As a leader you have a choice.  You can embrace change, or you can put your head in the sand and somehow hope to avoid the tidal wave that might be coming towards you.

The key to keep from winding up all wet when the wave inevitably hits is to change your perspective.  Turn an impending challenge (or crisis) into an opportunity.  Rather than being fearful or complacent, embrace the challenge.  Change is inevitable, so why try to avoid it?

So, what are the keys to embracing change?

  1. Don’t Put Your Head in the Sand – When you are faced with change, be it technological, market driven, cultural, or other types of change, address it head on. Don’t assume that the challenge to your organization will just go away if you do nothing. It won’t. If you are Kodak, recognize the threat and opportunity of digital photography. If you are a newspaper company, recognize the challenge and upside of online newspapers and online advertising.
  2. Have Courage – Be willing to sacrifice some of your current profits to develop the new technology or new opportunity. Embrace the opportunity to disrupt and innovate. Take risks. Even if that means cannibalizing your own business. This is why people fail. They aren’t willing to take risks and possibly hurt themselves in the short term for massive long-term gains.
  3. Innovate or Die – Continually experiment with new technology and new opportunities. See change as a good thing. Stay ahead of the curve so you won’t be left behind.

How do you do this, embrace change and be ahead of the curve?

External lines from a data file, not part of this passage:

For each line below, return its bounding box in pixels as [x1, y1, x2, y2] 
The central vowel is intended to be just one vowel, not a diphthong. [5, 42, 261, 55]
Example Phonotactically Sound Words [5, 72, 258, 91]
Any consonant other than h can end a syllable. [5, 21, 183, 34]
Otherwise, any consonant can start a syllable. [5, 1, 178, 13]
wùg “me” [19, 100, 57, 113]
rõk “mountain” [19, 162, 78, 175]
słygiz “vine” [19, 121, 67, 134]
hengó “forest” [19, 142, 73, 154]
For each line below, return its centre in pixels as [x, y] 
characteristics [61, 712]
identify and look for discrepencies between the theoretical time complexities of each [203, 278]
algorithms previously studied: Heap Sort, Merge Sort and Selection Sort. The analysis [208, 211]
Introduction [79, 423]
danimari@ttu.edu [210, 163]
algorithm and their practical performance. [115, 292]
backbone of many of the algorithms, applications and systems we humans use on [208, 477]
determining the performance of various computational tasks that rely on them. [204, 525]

  1. Identify the Type of Change – Examine whether the change is technological, market driven, cultural, or another type of change. Then come up with a plan to address this change, examining how your organization can use this change to its advantage.
  2. Get Your Team Onboard – Help your team understand that the mission of your organization has not changed, but how that mission will be expressed might change. It’s imperative to have employees who are risk takers and who understand the importance of having an innovative and disruptive culture. Kodak might still be in the business of capturing moments if it had entered digital photography.
  3. Implement the Change – If it is a technological change like digital photography, you might need to set up a separate entity with people who are willing to experiment and lead the change. You will need to help your team realize that their goal is not just to survive amidst the turmoil but to thrive. Change should not be viewed as a threat, but as an opportunity.
  4. Ensure Your Stakeholders Embrace the Change – It is essential that your leadership team and your board are willing to embrace the change. As the leader, it is your job to be the chief advocate and persuader, to ensure your team embraces the change.  You have to let them know the real-world consequences to your organization of not embracing the change.  Look at what happened to Kodak.

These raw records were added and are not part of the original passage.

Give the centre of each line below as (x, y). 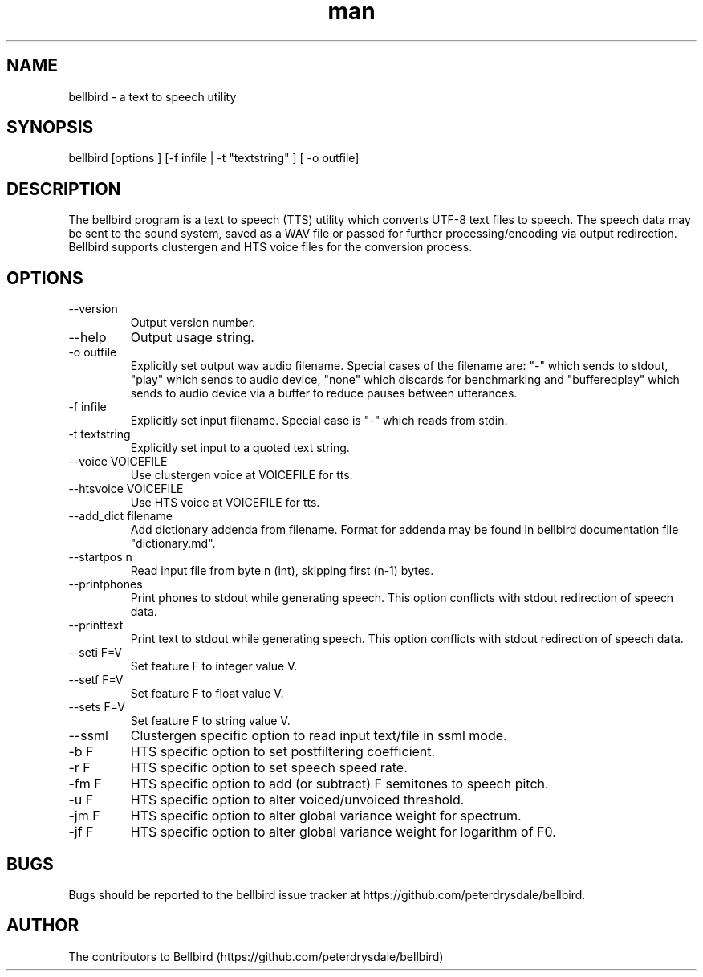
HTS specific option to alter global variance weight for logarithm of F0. (343, 832)
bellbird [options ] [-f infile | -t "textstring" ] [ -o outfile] (214, 158)
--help (87, 338)
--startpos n (100, 557)
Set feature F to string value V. (210, 721)
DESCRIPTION (64, 189)
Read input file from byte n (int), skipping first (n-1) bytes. (282, 571)
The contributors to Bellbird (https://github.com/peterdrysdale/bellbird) (256, 956)

There is a fundamental law of business, and indeed life.  You are either growing or declining.  You are either adapting, or you are on your way to your organization going under.  Don’t stick your head in the sand.  Lead the charge.  Embrace the change.

Reflection

  • Are you embracing change or putting your head in the sand?
  • Have you identified the type of change (technological, market driven, cultural, or another type of change) and developed a plan to take advantage of it?
  • Are your leadership team and key stakeholders on board with the plan to address and take advantage of the change?